Totals 100.00 0.00 0.00 0.04 11.57 88.39

* indicates system prio set on job

Note that the above output is fairly lengthy. You may need to widen your browser to properly read it. (Likewise, you may need to expand your terminal to read the actual command output!) As mentioned previously, the 'diagnose -p' command only displays information for priority components actually utilized. In the above example, QOS, Fairshare, QueueTime, ExpansionFactor, and Resource components are all utilized in determining a job's priority. Other components, such as Service Targets, and Bypass are not used and thus are not displayed. (See the 'Priority Overview' for more information) The output consists of a header, a job by job analysis of idle jobs, and a summary section.

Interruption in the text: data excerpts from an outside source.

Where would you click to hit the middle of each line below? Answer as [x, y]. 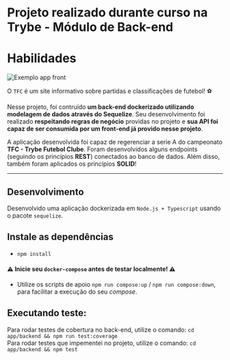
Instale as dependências [61, 237]
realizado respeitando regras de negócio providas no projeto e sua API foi [113, 122]
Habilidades [42, 59]
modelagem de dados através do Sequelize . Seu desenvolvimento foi [106, 114]
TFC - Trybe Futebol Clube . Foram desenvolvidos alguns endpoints [102, 149]
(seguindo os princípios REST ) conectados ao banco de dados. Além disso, [114, 157]
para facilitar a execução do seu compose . [77, 292]
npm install [34, 254]
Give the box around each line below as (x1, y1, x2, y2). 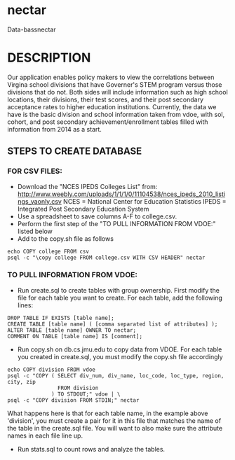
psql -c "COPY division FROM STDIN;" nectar (7, 396, 140, 404)
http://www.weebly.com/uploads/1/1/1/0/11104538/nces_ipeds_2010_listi (17, 190, 226, 198)
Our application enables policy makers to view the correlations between (7, 73, 215, 81)
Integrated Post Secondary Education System (17, 204, 149, 213)
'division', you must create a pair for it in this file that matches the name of (7, 416, 222, 425)
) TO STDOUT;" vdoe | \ (51, 391, 121, 398)
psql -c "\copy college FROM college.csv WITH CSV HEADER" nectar (7, 254, 206, 261)
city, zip (7, 378, 36, 385)
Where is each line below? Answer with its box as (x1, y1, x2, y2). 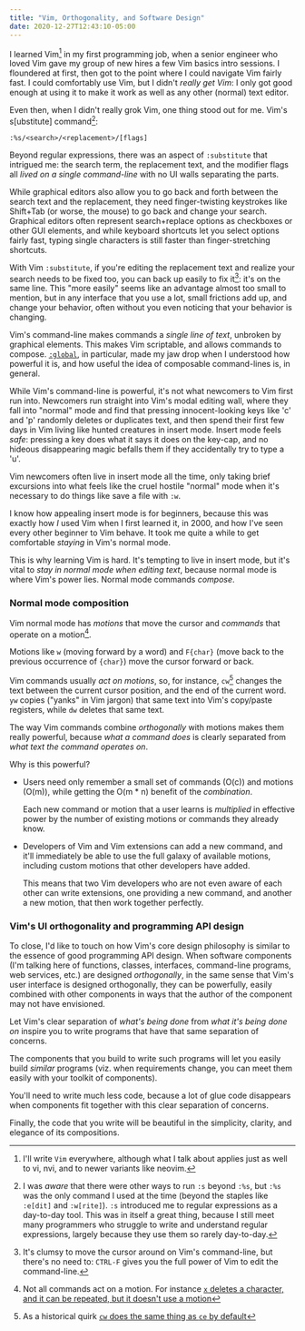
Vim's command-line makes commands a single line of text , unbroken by (9, 330, 281, 340)
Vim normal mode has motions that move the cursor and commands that (9, 617, 280, 628)
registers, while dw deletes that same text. (9, 705, 165, 716)
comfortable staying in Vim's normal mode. (9, 537, 171, 548)
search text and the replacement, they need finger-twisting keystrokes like (9, 196, 288, 207)
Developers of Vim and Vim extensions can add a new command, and (22, 841, 283, 852)
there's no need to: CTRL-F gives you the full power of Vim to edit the (22, 1256, 279, 1267)
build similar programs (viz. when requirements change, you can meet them (9, 1062, 293, 1074)
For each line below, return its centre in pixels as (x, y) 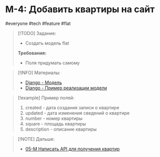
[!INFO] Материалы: (39, 73)
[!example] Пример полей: (46, 98)
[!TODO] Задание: (37, 33)
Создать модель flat (47, 43)
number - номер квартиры (54, 118)
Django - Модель (43, 82)
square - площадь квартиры (56, 123)
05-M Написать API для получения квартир (72, 149)
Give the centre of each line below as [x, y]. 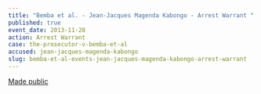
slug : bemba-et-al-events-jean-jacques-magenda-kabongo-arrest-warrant [127, 60]
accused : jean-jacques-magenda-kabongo [73, 52]
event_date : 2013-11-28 [47, 30]
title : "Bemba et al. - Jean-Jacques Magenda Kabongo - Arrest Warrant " [131, 15]
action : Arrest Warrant [47, 37]
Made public [28, 81]
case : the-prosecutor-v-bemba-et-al [68, 45]
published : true [34, 23]
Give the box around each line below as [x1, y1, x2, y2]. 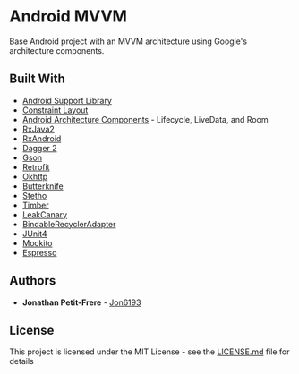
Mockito [21, 237, 53, 248]
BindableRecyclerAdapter [21, 218, 116, 229]
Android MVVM [9, 6, 128, 27]
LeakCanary [21, 208, 68, 220]
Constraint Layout [21, 105, 89, 115]
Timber [21, 200, 49, 210]
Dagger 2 [21, 142, 57, 153]
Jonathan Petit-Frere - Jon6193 [21, 297, 141, 308]
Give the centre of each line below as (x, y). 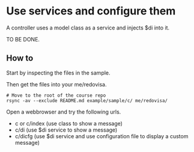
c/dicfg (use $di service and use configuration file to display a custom (102, 136)
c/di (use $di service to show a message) (66, 130)
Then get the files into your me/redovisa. (56, 84)
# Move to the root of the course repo (56, 95)
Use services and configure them (91, 11)
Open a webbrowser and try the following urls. (64, 112)
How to (20, 58)
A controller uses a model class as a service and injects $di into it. (88, 28)
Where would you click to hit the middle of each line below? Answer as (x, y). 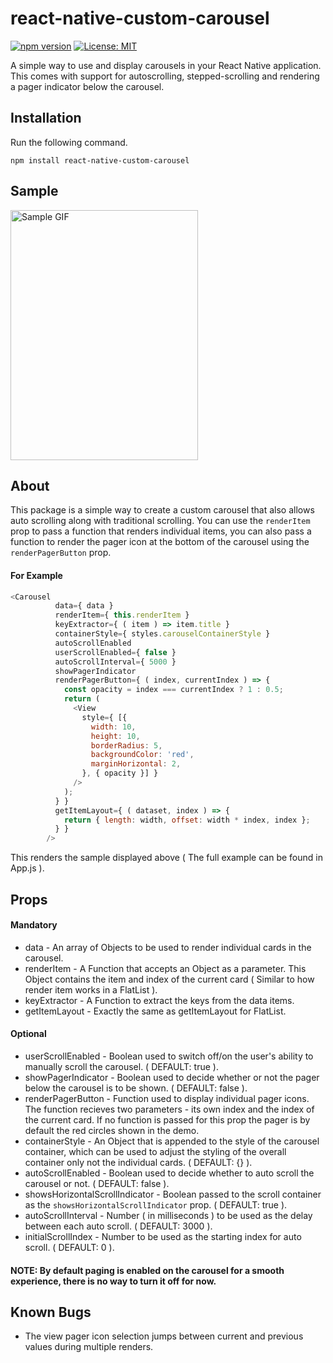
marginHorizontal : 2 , (136, 764)
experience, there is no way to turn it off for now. (113, 1281)
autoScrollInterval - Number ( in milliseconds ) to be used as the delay (168, 1215)
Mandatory (34, 925)
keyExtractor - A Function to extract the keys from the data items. (159, 1000)
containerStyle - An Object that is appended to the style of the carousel (172, 1141)
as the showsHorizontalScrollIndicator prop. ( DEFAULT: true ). (156, 1205)
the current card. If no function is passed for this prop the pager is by (167, 1120)
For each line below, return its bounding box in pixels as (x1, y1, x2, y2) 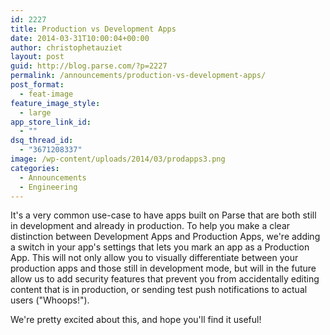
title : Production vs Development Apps (10, 24, 177, 34)
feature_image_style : (10, 98, 101, 108)
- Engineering (19, 182, 78, 192)
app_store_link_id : (10, 117, 92, 127)
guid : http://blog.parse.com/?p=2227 (10, 61, 168, 71)
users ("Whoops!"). (10, 294, 90, 306)
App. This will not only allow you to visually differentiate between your (10, 252, 299, 264)
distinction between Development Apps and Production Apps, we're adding (10, 231, 321, 243)
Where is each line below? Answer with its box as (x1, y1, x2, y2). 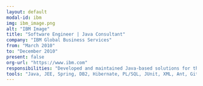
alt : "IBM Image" (6, 25, 50, 32)
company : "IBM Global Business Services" (6, 37, 112, 43)
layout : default (6, 8, 47, 15)
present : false (6, 54, 45, 60)
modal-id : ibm (6, 15, 42, 21)
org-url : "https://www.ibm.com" (6, 59, 88, 65)
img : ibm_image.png (6, 20, 56, 26)
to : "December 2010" (6, 48, 59, 55)
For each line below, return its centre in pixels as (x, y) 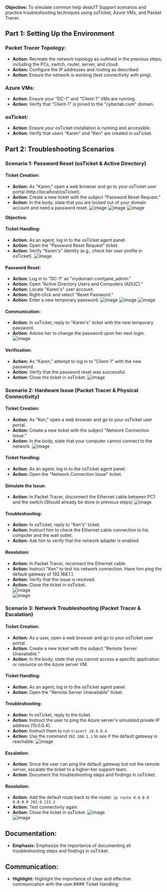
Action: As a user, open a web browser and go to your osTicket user (83, 638)
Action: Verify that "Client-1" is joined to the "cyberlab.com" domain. (83, 104)
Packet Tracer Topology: (36, 48)
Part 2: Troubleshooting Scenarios (60, 149)
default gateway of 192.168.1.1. (43, 574)
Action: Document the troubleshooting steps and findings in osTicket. (84, 775)
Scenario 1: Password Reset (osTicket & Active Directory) (76, 163)
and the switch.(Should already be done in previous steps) (72, 502)
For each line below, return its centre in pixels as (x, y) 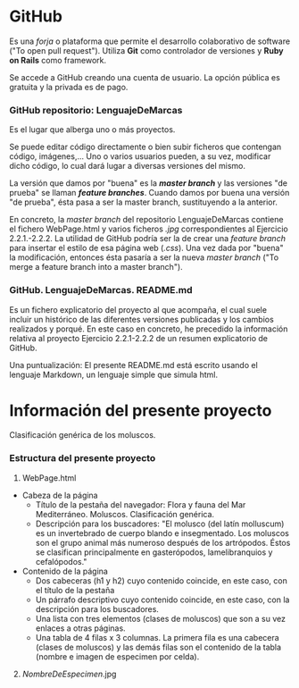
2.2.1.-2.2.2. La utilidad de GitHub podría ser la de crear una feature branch (147, 239)
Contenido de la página (65, 571)
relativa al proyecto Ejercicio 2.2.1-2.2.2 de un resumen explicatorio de (139, 338)
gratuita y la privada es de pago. (69, 87)
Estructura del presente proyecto (83, 458)
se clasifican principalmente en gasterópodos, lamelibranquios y (154, 552)
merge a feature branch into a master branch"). (96, 267)
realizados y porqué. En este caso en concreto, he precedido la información (149, 329)
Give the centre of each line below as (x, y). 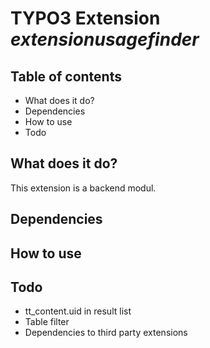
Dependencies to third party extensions (106, 333)
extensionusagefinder (105, 39)
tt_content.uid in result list (78, 311)
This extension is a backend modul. (83, 188)
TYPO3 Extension (85, 18)
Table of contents (66, 76)
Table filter (47, 322)
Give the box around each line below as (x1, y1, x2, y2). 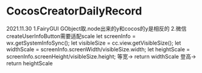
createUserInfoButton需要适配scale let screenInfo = (6, 32, 136, 40)
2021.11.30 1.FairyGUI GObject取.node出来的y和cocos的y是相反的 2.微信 (6, 25, 187, 32)
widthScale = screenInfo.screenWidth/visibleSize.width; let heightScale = (6, 45, 190, 52)
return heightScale (6, 59, 53, 67)
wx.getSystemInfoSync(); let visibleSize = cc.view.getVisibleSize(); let (6, 39, 181, 46)
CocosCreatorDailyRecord (6, 4, 142, 18)
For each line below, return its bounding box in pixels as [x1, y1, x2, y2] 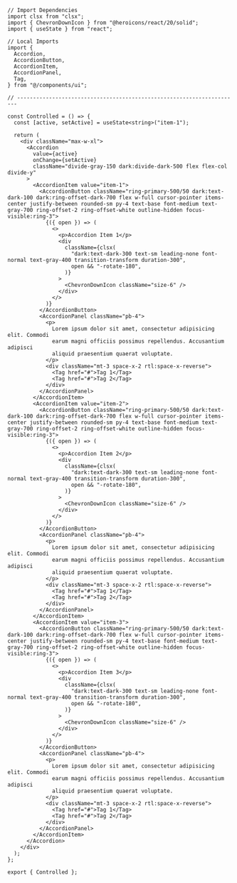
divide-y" [7, 169, 37, 176]
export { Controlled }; [7, 869, 78, 876]
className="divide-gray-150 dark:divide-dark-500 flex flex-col [33, 163, 228, 170]
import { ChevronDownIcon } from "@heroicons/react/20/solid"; [7, 19, 199, 26]
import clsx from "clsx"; [7, 13, 84, 20]
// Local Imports [7, 38, 59, 45]
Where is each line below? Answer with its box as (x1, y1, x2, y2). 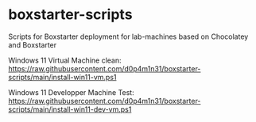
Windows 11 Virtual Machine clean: (8, 55, 122, 65)
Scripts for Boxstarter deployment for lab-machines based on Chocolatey (8, 32, 249, 41)
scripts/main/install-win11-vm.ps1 (8, 72, 117, 82)
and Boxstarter (8, 40, 57, 49)
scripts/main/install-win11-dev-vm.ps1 (8, 105, 132, 114)
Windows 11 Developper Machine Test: (8, 87, 134, 97)
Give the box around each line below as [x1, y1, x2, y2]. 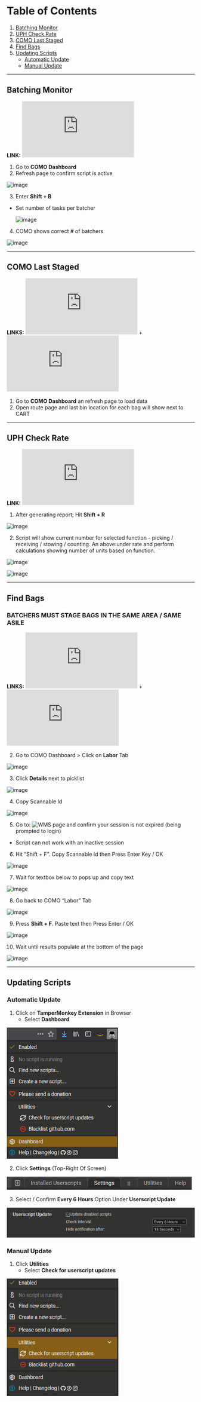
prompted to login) [15, 828, 61, 835]
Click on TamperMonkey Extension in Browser [15, 1009, 132, 1017]
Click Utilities [15, 1260, 50, 1268]
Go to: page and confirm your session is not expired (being [15, 821, 181, 828]
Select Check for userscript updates [24, 1267, 116, 1274]
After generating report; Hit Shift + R [15, 511, 105, 518]
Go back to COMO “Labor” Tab [15, 897, 92, 904]
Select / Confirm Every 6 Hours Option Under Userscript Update [15, 1195, 176, 1202]
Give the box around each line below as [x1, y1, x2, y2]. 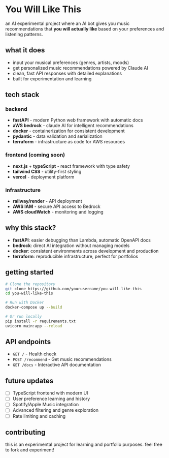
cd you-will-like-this [5, 291, 53, 296]
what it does [5, 46, 45, 54]
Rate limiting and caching [12, 413, 66, 419]
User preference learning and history [12, 395, 90, 402]
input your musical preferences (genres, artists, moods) [12, 59, 129, 66]
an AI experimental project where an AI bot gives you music [5, 20, 130, 26]
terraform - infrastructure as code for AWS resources [12, 139, 125, 145]
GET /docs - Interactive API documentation [12, 362, 102, 368]
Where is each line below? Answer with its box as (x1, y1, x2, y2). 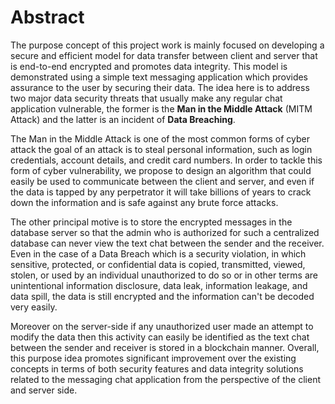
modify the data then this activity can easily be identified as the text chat (10, 331, 310, 343)
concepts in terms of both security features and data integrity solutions (10, 362, 304, 375)
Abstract (10, 6, 85, 29)
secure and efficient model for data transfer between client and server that (10, 49, 318, 61)
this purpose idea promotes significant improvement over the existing (10, 352, 297, 364)
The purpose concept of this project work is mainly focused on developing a (10, 39, 325, 51)
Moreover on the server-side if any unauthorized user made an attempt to (10, 320, 314, 332)
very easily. (10, 301, 58, 313)

The header provides column labeling and provides configured priority component and subcomponent weights. In the above example, QOSWEIGHT is set to 1000 and FSWEIGHT is set to 100. When configuring fairshare, a site also has the option of weighting the individual components of a job's overall fairshare, including its user, group, and account fairshare components. In this output, the user, group, and account fairshare weights are set to 5, 1, and 1 respectively.

The job by job analysis displays a job's total priority and the percentage contribution to that priority of each of the priority components. In this example, job 'fr8n01.1260.0' has a total priority of 1814. Neither QOS nor Fairshare contribute to any of the job's in the queue because there is not a QOS priority set for QOS 0, 1, or 5. Also, no fairshare targets are set for any of the users, groups, or accounts associated with any of the jobs currently idle. Things finally get interesting when we get to the queue time component column. Job 'fr8n01.1260.0' has only been queued for 0.1 hours, contributing a total of 0.58% of its total priority (ie, 0.0058 * 1814 = ~10 priority points). The Expansion Factor component is much more significant, contributing 55.32% of this job's total priority or .5532 * 1814 = ~1004 priority points. (Note the priority weights of 2 for Queuetime and 1000 for XFactor affecting the relative contributions of each of these components) The final priority component, 'Resource', only has one active subcomponent, processors (Note that nodes, PEs, and memory are deactivated by zero priority subcomponent weights). For the job we are analyzing, the resource component contributes 44.1% of the job's total priority or .4410 * 1814 = ~800 priority points. As expects, the percentages sum to 100 and the corresponding priority points sum to 1814.

At the end of the job by job description, a 'Totals' line is displayed which documents the average percentage contributions of each priority component to the current idle jobs. In this example, the queuetime, xfactor, and resource components contributed an average of 0.04%, 11.57%, and 88.39% to the idle jobs' total priorities.